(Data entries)
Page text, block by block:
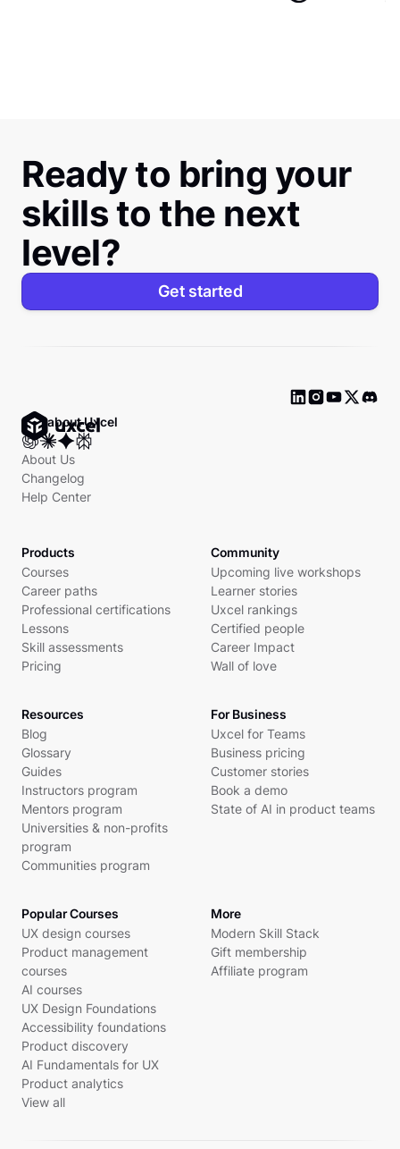
Ready to bring your
skills to the next
level?
Get started
Ask about Uxcel
About Us
Changelog
Help Center
Products
Courses
Career paths
Professional certifications
Lessons
Skill assessments
Pricing
Community
Upcoming live workshops
Learner stories
Uxcel rankings
Certified people
Career Impact
Wall of love
Resources
Blog
Glossary
Guides
Instructors program
Mentors program
Universities & non-profits
program
Communities program
For Business
Uxcel for Teams
Business pricing
Customer stories
Book a demo
State of AI in product teams
Popular Courses
UX design courses
Product management
courses
AI courses
UX Design Foundations
Accessibility foundations
Product discovery
AI Fundamentals for UX
Product analytics
View all
More
Modern Skill Stack
Gift membership
Affiliate program

ASSIGNMENT: From the records above, pull out every line containing the word "program".

REPLY:
Instructors program
Mentors program
program
Communities program
Affiliate program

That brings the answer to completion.